Fashion clothes are supposed to become part of our lifetime, and not only capturing a moment in time and be quickly forgotten. They shoud walk our path, creating stories and memories. Resilient materials and products have the potential to lengthen product lifetimes. Designing for durability, and the associated ideas of resilience and consistency, leads to act almost as an ideological counterweight to the unsustainability of disposable material culture.
Durability enjoys an easy relationship with sustainability. The fashion and textiles supply chain is today characterized by being global, not local. For us, localism is an antidote to unsustainability. Localism promotes a field of vision that is ‘human’ in scale. When scales of operation are small and relationship with suppliers and collaborators direct, it is simply more practicable for everybody to become part of the production process. The slow culture vocabulary of small-scale production, traditional craft techniques, local materials and market, offers starting points for the cultivation of powerful relationships between fashion creators and collaborators. It professes a heightened state of awareness of the design process and its impact on resource flows, workers, communities, and ecosystems. Slow culture also promotes the democratization of fashion by offering people more control over the origin of the purchased item, its provenance, its composition, its story, and it can make an impact on today’s world.

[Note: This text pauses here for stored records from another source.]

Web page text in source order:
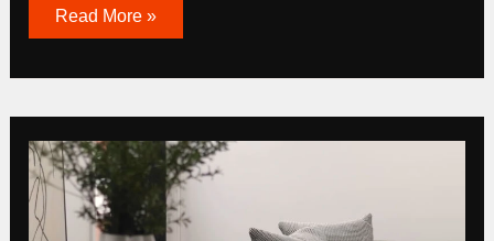
Read More »
Cas
Corporation
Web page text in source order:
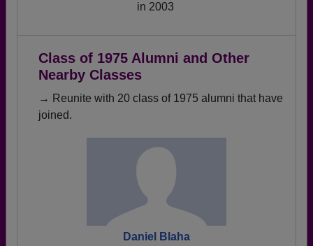
in 2003
Class of 1975 Alumni and Other
Nearby Classes
→ Reunite with 20 class of 1975 alumni that have
joined.
Daniel Blaha
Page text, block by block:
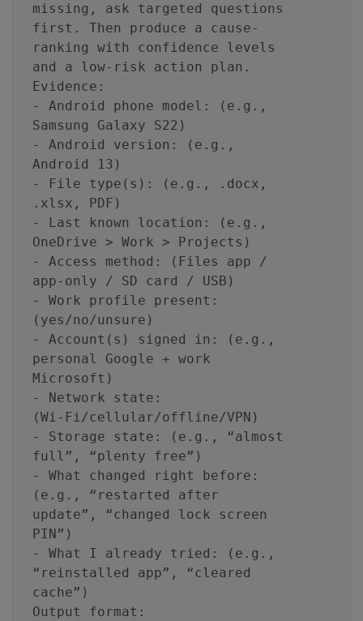
missing, ask targeted questions
first. Then produce a cause-
ranking with confidence levels
and a low-risk action plan.
Evidence:
- Android phone model: (e.g.,
Samsung Galaxy S22)
- Android version: (e.g.,
Android 13)
- File type(s): (e.g., .docx,
.xlsx, PDF)
- Last known location: (e.g.,
OneDrive > Work > Projects)
- Access method: (Files app /
app-only / SD card / USB)
- Work profile present:
(yes/no/unsure)
- Account(s) signed in: (e.g.,
personal Google + work
Microsoft)
- Network state:
(Wi‑Fi/cellular/offline/VPN)
- Storage state: (e.g., “almost
full”, “plenty free”)
- What changed right before:
(e.g., “restarted after
update”, “changed lock screen
PIN”)
- What I already tried: (e.g.,
“reinstalled app”, “cleared
cache”)
Output format:
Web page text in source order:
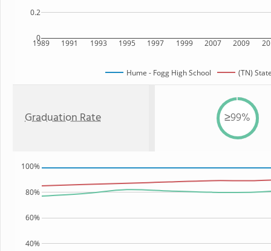
1989 1991 1993 1995 1997 1999 2007 2009
0
0.2
Hume - Fogg High School (TN)
Graduation Rate ≥99%
40%
60%
80%
100%
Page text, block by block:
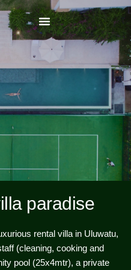
paradise
rental villa in Uluwatu,
(cleaning, cooking and
pool (25x4mtr), a private
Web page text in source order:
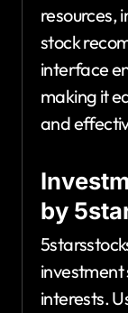
resources,
stock
interface
making it
and
by
investment
interests.
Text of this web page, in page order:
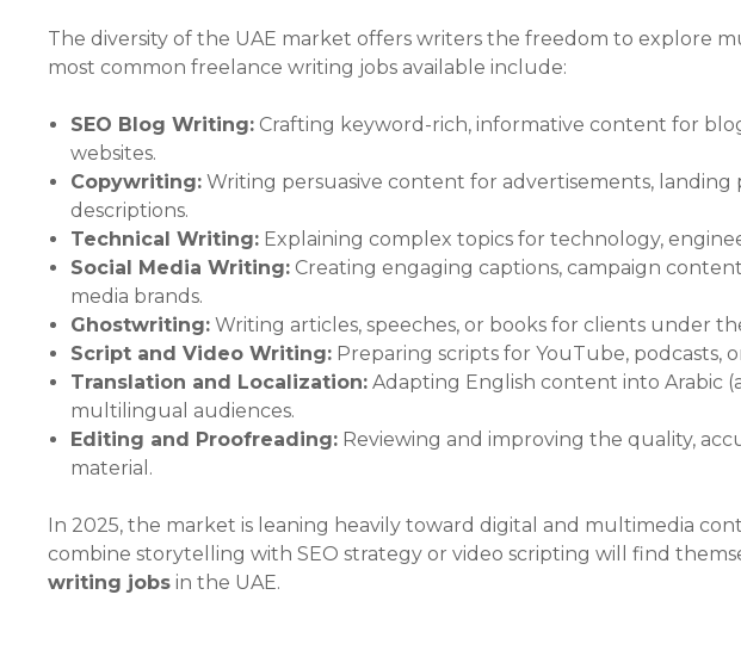
The diversity of the UAE market offers writers the freedom to explore
most common freelance writing jobs available include:
SEO Blog Writing: Crafting keyword-rich, informative content for
websites.
Copywriting: Writing persuasive content for advertisements, landing
descriptions.
Technical Writing: Explaining complex topics for technology,
Social Media Writing: Creating engaging captions, campaign
media brands.
Ghostwriting: Writing articles, speeches, or books for clients under
Script and Video Writing: Preparing scripts for YouTube, podcasts,
Translation and Localization: Adapting English content into Arabic
multilingual audiences.
Editing and Proofreading: Reviewing and improving the quality,
material.
In 2025, the market is leaning heavily toward digital and multimedia
combine storytelling with SEO strategy or video scripting will find
writing jobs in the UAE.
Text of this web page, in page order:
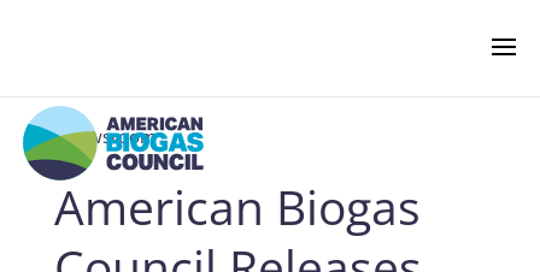
NEWS & EVENTS
‹ Newsroom
American Biogas
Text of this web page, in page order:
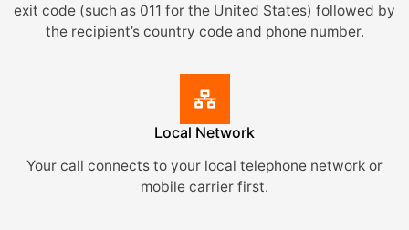
exit code (such as 011 for the United States) followed by
the recipient’s country code and phone number.
Local Network
Your call connects to your local telephone network or
mobile carrier first.
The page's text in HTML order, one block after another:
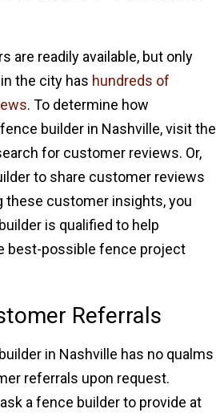
are readily available, but only
the city has hundreds of
. To determine how
builder in Nashville, visit the
for customer reviews. Or,
to share customer reviews
these customer insights, you
is qualified to help
best-possible fence project
Referrals
in Nashville has no qualms
referrals upon request.
a fence builder to provide at
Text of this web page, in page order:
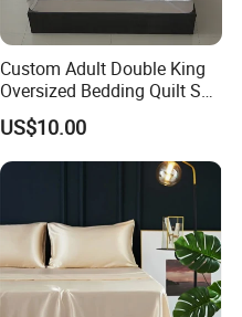
Custom Adult Double King
Oversized Bedding Quilt Set
Ultra Soft Flowers Printed
Comforter for All Season
US$10.00
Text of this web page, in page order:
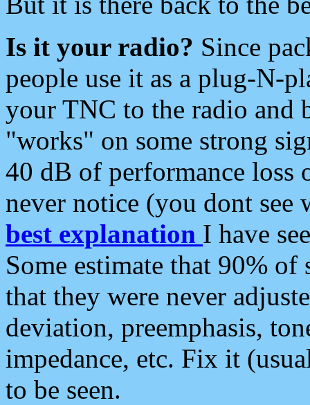
Is it your radio? Since
people use it as a plug-N-
your TNC to the radio and
"works" on some strong
40 dB of performance loss
never notice (you dont see
best explanation I have
Some estimate that 90%
that they were never
deviation, preemphasis,
impedance, etc. Fix it
to be seen.
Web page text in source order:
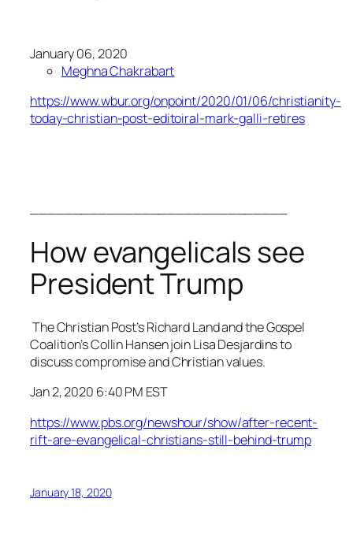
January 06, 2020
Meghna Chakrabart
https://www.wbur.org/onpoint/2020/01/06/christianity-
today-christian-post-editoiral-mark-galli-retires
How evangelicals see
President Trump
The Christian Post’s Richard Land and the Gospel
Coalition’s Collin Hansen join Lisa Desjardins to
discuss compromise and Christian values.
Jan 2, 2020 6:40 PM EST
https://www.pbs.org/newshour/show/after-recent-
rift-are-evangelical-christians-still-behind-trump
January 18, 2020
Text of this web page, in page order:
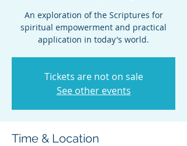
An exploration of the Scriptures for
spiritual empowerment and practical
application in today's world.
Tickets are not on sale
See other events
Time & Location
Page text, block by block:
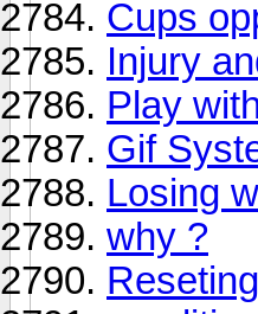
Cups
Injury
Play
Gif
Losing
why ?
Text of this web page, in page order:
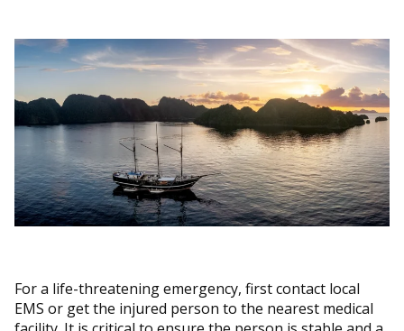
For a life-threatening emergency, first contact local
EMS or get the injured person to the nearest medical
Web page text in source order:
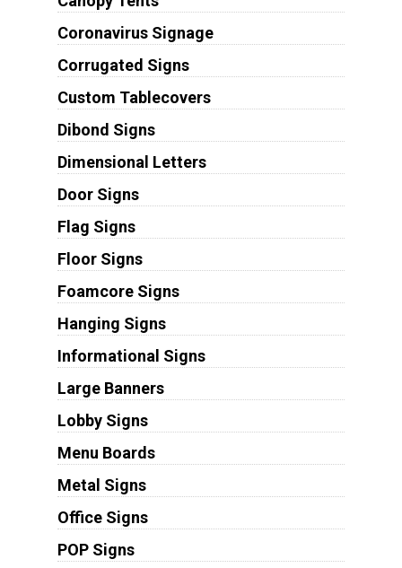
Coronavirus Signage
Corrugated Signs
Custom Tablecovers
Dibond Signs
Dimensional Letters
Door Signs
Flag Signs
Floor Signs
Foamcore Signs
Hanging Signs
Informational Signs
Large Banners
Lobby Signs
Menu Boards
Metal Signs
Office Signs
POP Signs
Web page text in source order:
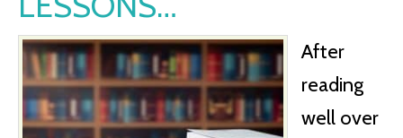
After
reading
well over
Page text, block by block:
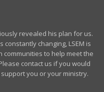
revealed his plan for us.
changing, LSEM is
communities to help meet the
contact us if you would
you or your ministry.
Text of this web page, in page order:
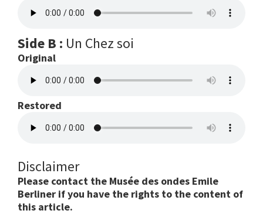
Side B : Un Chez soi
Original
Restored
Disclaimer
Please contact the Musée des ondes Emile
Berliner if you have the rights to the content of
this article.
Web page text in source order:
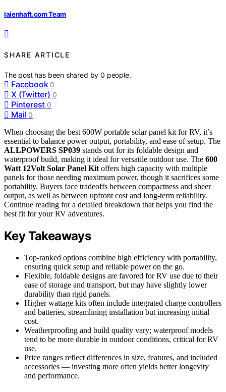
laienhaft.com Team
SHARE ARTICLE
The post has been shared by0 people.
Facebook 0
X (Twitter) 0
Pinterest 0
Mail 0
When choosing the best 600W portable solar panel kit for RV, it’s
essential to balance power output, portability, and ease of setup. The
ALLPOWERS SP039 stands out for its foldable design and
waterproof build, making it ideal for versatile outdoor use. The 600
Watt 12Volt Solar Panel Kit offers high capacity with multiple
panels for those needing maximum power, though it sacrifices some
portability. Buyers face tradeoffs between compactness and sheer
output, as well as between upfront cost and long-term reliability.
Continue reading for a detailed breakdown that helps you find the
best fit for your RV adventures.
Key Takeaways
Top-ranked options combine high efficiency with portability,
ensuring quick setup and reliable power on the go.
Flexible, foldable designs are favored for RV use due to their
ease of storage and transport, but may have slightly lower
durability than rigid panels.
Higher wattage kits often include integrated charge controllers
and batteries, streamlining installation but increasing initial
cost.
Weatherproofing and build quality vary; waterproof models
tend to be more durable in outdoor conditions, critical for RV
use.
Price ranges reflect differences in size, features, and included
accessories — investing more often yields better longevity
and performance.
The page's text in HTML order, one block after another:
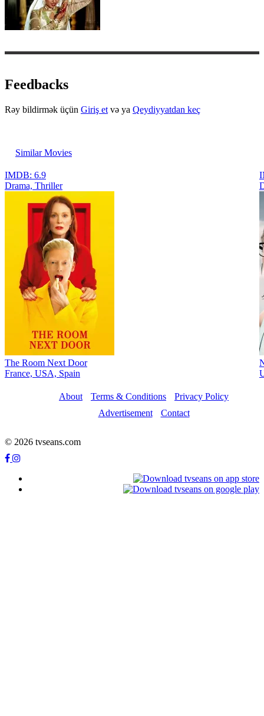
Feedbacks
Rəy bildirmək üçün Giriş et və ya Qeydiyyatdan keç
Similar Movies
IMDB: 6.9
Drama, Thriller
The Room Next Door
France, USA, Spain
About Terms & Conditions
Privacy Policy
Advertisement
Contact
© 2026 tvseans.com
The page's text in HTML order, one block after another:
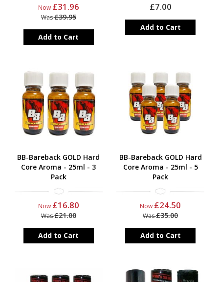
Now £31.96
Was£39.95
Add to Cart
£7.00
Add to Cart
BB-Bareback GOLD Hard
Core Aroma - 25ml - 3
Pack
Now £16.80
Was£21.00
Add to Cart
BB-Bareback GOLD Hard
Core Aroma - 25ml - 5
Pack
Now £24.50
Was£35.00
Add to Cart
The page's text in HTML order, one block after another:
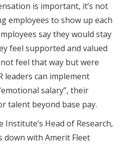
is important, it’s not
employees to show up each
say they would stay
feel supported and valued
feel that way but were
leaders can implement
salary”, their
talent beyond base pay.
Institute’s Head of Research,
down with Amerit Fleet
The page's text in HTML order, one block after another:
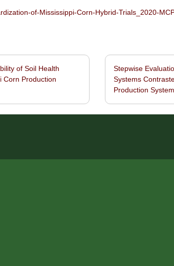
of-Mississippi-Corn-Hybrid-Trials_2020-
of Soil Health
Corn Production
Stepwise
Systems
Production
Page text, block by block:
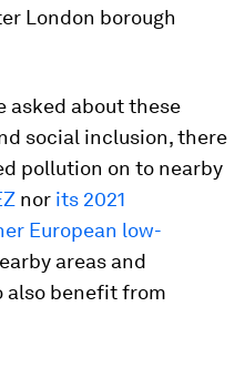
London borough
asked about these
social inclusion, there
pollution on to nearby
nor its 2021
European low-
areas and
also benefit from
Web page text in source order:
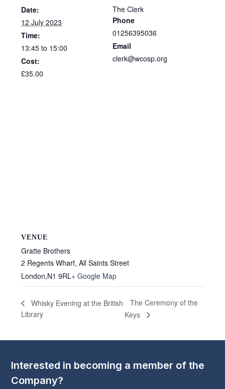
Date:
12 July 2023
Time:
13:45 to 15:00
Cost:
£35.00
The Clerk
Phone
01256395036
Email
clerk@wcosp.org
VENUE
Gratte Brothers
2 Regents Wharf, All Saints Street
London,N1 9RL+ Google Map
Whisky Evening at the British
Library
The Ceremony of the
Keys
Interested in becoming a member of the
Company?
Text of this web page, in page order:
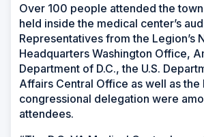
Over 100 people attended the
held inside the medical center’s
Representatives from the Legion’s
Headquarters Washington Office,
Department of D.C., the U.S.
Affairs Central Office as well as the
congressional delegation were
attendees.
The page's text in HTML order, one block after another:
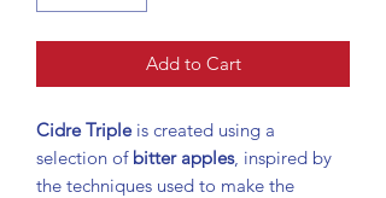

Being a small reality helps us to feel that our world is more intelligible and allows us to be more responsible for it. Localism represents an opportunity to foster change within fashion and textiles, and an opportunity to design for distinctiveness and limited editions. It presents us with an occasion to produce and consume based on models that recognize natural limits, the importance of reliable work to strong and resilient communities while affirming the central role fashion and textiles play in our culture.
At its heart, the essence of localism is distinctiveness.
The result is a less homogenous and cloned society, one that reflects the ideas, skills and resource flows of a local place and an aesthetic agenda, of garments or textiles, that grows from the ground up and is not set by and for the convenience of big businesses.